Ce qui frappe dans la photographie, quelle qu'elle soit, c'est le cadrage et même plus précisément le cadre. Contrairement à la réalité, la photographie est une image parce qu'elle est bornée, limitée. La photographie tronque et tranche le réel. Je parle de la photographie en tant que processus pour faire des images, sans même parler de la manipulation possible de ces images. Ici cette image est le scan non retouché d'un négatif Ekta 100. Peut-être aurait-il fallu corriger le ciel et les contrastes dans les ombres, mais brut ainsi elle a aussi son charme.

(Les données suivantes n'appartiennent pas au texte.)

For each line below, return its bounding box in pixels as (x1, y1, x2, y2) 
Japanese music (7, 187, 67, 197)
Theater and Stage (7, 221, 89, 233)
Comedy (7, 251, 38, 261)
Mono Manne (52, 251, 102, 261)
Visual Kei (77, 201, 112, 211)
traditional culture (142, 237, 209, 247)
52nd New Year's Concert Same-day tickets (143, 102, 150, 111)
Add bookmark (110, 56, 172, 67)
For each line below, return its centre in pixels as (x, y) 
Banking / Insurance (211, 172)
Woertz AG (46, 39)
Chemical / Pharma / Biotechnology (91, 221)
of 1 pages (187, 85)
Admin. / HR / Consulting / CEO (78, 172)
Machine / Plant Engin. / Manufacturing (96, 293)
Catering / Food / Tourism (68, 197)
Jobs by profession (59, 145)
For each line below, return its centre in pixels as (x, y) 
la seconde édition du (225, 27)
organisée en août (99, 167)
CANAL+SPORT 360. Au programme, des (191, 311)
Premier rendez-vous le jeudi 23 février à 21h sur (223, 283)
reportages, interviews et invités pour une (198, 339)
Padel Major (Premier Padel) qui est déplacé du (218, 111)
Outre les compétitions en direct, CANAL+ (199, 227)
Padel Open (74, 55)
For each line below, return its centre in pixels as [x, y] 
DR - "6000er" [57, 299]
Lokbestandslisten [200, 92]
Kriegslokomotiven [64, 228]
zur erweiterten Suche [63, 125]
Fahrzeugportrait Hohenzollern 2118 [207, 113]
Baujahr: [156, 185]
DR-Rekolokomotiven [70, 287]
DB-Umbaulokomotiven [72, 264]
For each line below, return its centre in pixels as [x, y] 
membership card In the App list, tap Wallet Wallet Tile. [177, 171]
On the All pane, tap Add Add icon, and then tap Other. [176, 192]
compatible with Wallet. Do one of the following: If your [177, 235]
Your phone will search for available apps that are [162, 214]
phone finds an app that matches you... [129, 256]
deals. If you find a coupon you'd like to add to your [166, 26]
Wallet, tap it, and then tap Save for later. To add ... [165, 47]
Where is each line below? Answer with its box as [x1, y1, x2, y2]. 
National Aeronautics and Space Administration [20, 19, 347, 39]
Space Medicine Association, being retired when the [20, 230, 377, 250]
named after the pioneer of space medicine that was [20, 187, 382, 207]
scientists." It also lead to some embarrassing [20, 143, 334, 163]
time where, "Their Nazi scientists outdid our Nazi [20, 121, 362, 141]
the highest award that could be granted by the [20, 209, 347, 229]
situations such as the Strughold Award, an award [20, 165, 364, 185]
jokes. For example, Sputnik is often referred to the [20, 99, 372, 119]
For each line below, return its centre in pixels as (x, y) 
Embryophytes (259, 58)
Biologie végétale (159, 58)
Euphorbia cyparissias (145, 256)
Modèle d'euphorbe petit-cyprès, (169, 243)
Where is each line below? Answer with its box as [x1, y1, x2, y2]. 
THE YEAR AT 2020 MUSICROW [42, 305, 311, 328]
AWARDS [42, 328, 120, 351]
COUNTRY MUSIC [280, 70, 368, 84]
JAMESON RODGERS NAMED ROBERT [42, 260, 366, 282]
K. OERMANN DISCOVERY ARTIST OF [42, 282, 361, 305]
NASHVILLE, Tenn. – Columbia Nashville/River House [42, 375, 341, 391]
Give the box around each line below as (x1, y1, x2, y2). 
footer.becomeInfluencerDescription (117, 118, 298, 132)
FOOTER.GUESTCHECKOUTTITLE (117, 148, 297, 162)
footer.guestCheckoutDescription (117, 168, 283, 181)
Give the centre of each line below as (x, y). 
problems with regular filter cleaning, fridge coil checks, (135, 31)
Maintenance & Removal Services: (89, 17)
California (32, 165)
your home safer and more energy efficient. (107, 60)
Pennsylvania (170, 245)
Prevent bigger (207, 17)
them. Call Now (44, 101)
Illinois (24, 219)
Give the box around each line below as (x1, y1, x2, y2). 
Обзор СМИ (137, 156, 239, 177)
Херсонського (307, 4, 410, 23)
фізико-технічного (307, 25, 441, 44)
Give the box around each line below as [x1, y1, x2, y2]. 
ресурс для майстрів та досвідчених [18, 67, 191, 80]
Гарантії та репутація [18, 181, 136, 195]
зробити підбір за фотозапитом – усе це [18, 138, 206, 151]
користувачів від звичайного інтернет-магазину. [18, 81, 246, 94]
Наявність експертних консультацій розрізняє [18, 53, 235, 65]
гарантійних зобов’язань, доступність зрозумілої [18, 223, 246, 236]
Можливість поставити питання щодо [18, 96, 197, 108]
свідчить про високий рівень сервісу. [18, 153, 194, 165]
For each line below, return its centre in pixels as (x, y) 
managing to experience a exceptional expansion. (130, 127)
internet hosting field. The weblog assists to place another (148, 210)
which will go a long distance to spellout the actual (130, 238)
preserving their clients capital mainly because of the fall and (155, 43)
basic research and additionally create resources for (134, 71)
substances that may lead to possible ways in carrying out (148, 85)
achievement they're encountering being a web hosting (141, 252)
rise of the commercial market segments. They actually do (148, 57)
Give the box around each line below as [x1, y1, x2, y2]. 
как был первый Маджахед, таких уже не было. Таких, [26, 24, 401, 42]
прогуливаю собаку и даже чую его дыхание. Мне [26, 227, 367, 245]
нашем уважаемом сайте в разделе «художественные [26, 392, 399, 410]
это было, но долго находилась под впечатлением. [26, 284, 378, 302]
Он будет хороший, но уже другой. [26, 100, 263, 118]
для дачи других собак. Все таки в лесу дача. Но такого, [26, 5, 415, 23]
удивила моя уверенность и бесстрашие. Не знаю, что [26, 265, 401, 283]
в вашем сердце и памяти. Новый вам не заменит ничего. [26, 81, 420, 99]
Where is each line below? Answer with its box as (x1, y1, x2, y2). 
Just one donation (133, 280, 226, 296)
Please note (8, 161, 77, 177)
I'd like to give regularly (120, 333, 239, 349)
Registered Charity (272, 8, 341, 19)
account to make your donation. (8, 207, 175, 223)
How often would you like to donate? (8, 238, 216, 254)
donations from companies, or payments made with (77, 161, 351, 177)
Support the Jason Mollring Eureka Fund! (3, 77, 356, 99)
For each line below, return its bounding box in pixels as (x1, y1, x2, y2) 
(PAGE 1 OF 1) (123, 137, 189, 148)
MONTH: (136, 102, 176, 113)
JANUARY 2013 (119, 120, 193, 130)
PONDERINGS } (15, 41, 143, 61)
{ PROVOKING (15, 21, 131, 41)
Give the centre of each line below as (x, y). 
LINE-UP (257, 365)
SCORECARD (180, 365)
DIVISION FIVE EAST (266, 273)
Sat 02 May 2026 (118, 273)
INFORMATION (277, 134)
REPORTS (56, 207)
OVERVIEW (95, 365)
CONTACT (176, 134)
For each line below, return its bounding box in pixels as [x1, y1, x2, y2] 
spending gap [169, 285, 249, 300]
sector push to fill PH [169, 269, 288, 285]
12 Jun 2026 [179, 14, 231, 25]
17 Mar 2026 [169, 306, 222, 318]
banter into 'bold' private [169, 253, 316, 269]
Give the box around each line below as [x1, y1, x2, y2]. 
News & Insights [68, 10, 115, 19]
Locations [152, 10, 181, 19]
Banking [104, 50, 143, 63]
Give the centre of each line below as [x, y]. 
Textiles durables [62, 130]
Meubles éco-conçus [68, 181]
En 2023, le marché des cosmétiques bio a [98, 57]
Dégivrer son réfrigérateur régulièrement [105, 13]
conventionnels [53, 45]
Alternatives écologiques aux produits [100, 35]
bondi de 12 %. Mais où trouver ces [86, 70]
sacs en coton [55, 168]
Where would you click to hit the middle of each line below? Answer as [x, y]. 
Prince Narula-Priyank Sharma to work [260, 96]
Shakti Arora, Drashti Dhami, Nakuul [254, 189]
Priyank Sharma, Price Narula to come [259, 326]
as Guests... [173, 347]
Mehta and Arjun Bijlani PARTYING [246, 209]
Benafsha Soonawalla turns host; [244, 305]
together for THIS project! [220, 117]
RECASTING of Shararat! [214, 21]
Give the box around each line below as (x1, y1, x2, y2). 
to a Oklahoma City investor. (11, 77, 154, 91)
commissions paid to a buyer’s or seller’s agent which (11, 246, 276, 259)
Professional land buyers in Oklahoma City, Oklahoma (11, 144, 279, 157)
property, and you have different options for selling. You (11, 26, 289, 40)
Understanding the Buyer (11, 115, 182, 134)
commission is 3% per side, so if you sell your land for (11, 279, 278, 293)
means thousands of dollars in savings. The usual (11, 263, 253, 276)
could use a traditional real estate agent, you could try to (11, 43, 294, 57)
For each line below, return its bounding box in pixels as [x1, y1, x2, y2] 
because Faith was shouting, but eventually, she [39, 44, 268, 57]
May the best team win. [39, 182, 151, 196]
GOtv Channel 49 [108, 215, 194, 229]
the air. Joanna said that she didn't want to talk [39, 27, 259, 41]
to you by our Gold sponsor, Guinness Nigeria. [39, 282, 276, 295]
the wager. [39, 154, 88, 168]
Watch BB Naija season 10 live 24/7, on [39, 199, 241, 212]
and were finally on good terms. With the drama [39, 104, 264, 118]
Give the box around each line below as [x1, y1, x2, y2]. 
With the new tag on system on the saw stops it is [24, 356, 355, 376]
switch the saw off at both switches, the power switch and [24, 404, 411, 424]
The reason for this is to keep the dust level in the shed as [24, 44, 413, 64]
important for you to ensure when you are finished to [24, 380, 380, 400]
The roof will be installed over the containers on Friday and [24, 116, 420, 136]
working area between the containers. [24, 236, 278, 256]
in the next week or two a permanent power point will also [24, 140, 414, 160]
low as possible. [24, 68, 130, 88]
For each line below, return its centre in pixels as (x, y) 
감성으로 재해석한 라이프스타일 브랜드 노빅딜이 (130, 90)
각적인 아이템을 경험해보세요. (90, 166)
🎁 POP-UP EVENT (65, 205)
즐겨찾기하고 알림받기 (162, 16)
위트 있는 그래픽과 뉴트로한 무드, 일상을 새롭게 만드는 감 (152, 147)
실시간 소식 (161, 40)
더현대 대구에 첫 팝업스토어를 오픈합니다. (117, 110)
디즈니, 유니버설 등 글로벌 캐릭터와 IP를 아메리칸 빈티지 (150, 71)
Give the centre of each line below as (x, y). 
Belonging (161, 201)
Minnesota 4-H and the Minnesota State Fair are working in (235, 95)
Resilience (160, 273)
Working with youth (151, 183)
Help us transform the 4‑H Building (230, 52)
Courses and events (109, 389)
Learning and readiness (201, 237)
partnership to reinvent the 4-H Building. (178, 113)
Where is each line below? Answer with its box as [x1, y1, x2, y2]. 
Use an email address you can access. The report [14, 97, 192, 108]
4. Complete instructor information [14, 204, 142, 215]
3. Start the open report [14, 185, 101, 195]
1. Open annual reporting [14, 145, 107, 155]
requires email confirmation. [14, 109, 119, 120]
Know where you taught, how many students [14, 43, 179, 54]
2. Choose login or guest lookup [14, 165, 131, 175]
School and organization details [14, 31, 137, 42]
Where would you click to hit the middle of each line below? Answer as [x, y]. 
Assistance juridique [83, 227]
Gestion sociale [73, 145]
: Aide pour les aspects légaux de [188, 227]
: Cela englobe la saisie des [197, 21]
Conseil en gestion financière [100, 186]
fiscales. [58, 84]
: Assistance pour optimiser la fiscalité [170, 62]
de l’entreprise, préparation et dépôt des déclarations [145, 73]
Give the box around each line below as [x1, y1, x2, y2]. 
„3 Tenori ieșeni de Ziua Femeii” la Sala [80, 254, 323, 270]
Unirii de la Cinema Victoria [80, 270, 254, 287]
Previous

Le cadre est justement ce qu'on ne voit pas dans la photographie. Plus que la Nature peut-être, nous autres Hommes avons horreur du vide et ne le voyons pas. La photographie n'est pas tant une fenêtre sur le monde qu'une découpe de celui-ci. Si la photo tient c'est parce qu'elle est cadrée, c'est-à-dire non seulement qu'elle entre dans le cadre mais que ses rapports avec sont tels qu'ils paraissent équilibrés et que le contenu même de l'image semble tenir de lui-même. C'est alors que le regard commence à scruter et à noter les détails.

Sans ce cadre il n'y aurait rien à voir, ou dû moins nous ne saurions pas ce qu'il faudrait voir ou regarder. Le cadre en somme est un indicateur d'attention, il dit “c'est cela qu'il faut regarder". Mais même plus encore, il structure le regard: c'est parce qu'il y a un cadre qu'il y a un avant et un arrière-plan, un haut et un bas, c'est parce qu'il y a un cadre qu'il y a une perspective. Le cadre détermine ou dû moins contraint la “grammaire" visuelle de ce qui est montré et de comment le voir.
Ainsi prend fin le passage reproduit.